> [What you need to do]
Return each line of the entries that mentions the word "residual".

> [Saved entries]
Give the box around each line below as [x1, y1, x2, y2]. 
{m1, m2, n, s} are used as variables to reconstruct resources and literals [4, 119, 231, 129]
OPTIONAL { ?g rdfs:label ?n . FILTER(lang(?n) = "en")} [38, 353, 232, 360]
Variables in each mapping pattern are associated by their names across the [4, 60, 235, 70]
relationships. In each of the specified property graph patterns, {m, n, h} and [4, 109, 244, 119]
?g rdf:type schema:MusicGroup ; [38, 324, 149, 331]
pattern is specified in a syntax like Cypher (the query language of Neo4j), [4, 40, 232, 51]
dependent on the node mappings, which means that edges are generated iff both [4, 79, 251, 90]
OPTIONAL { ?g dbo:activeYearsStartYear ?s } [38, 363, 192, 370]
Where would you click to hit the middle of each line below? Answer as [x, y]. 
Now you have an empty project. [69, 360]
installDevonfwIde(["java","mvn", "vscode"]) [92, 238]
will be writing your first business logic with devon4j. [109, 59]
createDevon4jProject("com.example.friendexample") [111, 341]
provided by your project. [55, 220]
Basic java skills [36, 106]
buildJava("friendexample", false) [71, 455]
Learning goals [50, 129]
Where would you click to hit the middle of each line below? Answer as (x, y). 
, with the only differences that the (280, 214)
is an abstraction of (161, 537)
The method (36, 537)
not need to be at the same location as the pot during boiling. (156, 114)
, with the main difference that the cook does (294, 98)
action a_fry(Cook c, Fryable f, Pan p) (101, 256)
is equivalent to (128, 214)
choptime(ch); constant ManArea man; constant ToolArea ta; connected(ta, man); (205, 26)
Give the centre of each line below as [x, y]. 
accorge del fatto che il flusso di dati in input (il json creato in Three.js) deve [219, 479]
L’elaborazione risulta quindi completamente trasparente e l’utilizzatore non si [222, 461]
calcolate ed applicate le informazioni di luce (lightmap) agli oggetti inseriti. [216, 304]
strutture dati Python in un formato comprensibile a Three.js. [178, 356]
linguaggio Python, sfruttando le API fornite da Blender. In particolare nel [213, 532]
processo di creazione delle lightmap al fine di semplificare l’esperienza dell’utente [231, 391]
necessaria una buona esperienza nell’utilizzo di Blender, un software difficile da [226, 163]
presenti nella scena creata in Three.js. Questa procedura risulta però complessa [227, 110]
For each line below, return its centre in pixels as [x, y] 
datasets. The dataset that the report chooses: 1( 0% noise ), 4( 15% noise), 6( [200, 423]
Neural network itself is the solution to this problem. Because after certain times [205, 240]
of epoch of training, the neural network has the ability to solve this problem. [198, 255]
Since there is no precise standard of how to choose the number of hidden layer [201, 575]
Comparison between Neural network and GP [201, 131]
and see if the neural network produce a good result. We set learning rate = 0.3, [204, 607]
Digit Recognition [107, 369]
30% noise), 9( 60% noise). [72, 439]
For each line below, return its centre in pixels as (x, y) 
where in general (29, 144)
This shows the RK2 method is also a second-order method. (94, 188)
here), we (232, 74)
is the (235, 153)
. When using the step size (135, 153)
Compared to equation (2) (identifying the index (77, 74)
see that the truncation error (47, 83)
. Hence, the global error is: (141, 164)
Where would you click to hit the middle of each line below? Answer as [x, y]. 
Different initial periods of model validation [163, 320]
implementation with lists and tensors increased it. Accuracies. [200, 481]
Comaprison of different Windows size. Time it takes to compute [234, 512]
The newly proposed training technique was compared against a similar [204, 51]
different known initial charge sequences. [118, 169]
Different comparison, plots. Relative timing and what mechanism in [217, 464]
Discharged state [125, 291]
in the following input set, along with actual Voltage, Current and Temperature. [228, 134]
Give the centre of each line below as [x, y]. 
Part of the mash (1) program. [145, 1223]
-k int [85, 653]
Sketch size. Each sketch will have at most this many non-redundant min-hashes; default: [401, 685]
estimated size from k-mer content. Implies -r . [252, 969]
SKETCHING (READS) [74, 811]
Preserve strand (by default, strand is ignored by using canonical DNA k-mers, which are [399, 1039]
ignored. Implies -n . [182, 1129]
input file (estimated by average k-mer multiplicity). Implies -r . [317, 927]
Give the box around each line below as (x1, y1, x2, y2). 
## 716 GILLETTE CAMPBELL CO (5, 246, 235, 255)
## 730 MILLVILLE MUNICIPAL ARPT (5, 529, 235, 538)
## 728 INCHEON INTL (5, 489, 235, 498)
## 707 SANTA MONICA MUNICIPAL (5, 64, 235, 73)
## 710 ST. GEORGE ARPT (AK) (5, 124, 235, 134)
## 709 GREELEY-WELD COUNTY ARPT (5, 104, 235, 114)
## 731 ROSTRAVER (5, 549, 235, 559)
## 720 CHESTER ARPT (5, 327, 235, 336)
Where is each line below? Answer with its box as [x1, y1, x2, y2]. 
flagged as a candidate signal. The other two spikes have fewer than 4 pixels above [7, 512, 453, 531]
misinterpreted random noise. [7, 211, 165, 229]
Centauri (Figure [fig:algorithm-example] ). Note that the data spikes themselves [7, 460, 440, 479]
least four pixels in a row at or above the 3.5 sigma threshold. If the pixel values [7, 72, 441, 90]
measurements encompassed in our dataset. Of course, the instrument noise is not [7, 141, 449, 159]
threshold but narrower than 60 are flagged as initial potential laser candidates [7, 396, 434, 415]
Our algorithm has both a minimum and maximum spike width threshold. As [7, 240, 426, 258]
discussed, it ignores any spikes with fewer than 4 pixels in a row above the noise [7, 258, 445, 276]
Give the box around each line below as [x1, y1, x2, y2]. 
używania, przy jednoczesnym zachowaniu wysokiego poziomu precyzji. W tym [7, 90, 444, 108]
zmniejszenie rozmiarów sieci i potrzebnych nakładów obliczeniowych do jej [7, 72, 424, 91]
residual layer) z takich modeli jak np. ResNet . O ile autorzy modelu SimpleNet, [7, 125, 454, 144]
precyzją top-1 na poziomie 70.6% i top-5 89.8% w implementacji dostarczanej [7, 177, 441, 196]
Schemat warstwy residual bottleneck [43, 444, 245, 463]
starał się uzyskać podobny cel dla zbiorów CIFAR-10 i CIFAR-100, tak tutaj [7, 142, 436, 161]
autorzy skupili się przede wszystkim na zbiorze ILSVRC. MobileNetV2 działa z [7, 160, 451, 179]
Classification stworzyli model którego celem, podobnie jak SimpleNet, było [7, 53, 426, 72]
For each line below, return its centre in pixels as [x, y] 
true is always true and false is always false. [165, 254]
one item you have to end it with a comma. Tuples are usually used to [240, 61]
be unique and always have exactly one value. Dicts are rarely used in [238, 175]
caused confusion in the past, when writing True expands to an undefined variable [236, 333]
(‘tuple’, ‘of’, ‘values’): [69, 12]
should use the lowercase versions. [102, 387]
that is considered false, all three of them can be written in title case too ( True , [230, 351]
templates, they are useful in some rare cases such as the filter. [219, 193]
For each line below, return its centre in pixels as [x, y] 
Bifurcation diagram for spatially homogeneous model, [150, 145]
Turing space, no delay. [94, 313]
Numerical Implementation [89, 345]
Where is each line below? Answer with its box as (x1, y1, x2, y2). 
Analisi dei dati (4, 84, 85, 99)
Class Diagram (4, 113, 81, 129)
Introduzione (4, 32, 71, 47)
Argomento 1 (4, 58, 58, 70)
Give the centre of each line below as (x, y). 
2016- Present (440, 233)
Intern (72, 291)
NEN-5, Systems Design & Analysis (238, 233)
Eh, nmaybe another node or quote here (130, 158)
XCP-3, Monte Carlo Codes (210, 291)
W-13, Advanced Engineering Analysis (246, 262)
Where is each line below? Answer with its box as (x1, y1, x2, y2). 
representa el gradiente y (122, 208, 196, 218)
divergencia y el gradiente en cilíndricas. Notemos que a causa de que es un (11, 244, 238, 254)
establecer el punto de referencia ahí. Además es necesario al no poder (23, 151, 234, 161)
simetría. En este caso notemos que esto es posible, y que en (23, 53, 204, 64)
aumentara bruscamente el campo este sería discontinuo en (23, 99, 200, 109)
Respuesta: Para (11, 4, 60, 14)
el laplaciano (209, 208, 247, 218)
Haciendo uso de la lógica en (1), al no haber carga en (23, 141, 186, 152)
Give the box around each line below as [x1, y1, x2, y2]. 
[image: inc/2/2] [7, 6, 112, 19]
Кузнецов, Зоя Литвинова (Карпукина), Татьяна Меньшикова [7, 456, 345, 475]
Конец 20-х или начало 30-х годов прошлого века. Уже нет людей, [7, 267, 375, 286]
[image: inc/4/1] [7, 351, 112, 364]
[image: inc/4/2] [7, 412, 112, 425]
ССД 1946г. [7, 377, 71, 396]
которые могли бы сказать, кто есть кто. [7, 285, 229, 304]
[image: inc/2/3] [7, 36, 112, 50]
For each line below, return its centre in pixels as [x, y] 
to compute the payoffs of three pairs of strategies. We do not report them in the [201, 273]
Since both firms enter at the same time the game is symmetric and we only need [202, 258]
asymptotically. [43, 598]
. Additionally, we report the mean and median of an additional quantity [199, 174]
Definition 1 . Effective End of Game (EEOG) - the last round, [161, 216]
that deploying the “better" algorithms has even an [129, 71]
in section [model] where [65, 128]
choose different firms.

> [Response box]
residual layer) z takich modeli jak np. ResNet . O ile autorzy modelu SimpleNet, [7, 125, 454, 144]
Schemat warstwy residual bottleneck [43, 444, 245, 463]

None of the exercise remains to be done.